__Required action__
In the listing below, locate the line containing "Tracking user interactions" and the line containing "The histories, in". Output both of them and every line between, exactly as written, and nothing more.

__Data records__
================
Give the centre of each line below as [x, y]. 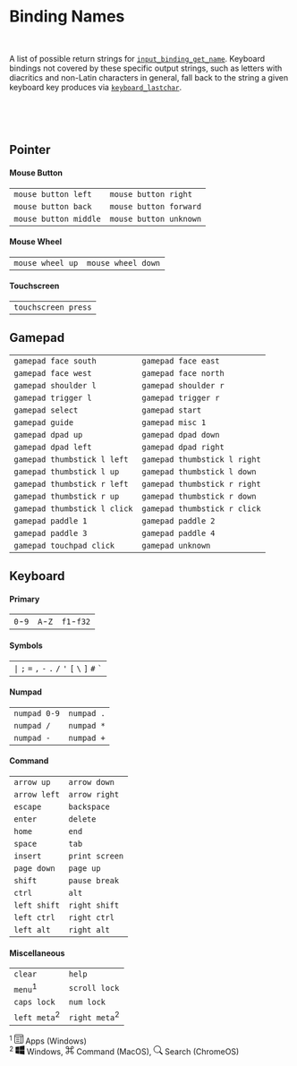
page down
================
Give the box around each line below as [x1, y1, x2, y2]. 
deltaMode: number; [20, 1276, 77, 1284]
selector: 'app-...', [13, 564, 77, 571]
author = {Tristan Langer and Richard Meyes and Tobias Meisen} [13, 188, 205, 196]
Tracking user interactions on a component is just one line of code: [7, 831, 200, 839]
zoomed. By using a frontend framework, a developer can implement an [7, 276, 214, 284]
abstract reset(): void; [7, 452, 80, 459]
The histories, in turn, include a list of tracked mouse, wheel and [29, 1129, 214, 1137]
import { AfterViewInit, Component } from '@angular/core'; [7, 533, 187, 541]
================
__Answer section__
Tracking user interactions on a component is just one line of code: [7, 831, 200, 839]
zoomed. By using a frontend framework, a developer can implement an [7, 276, 214, 284]
abstract reset(): void; [7, 452, 80, 459]
The histories, in turn, include a list of tracked mouse, wheel and [29, 1129, 214, 1137]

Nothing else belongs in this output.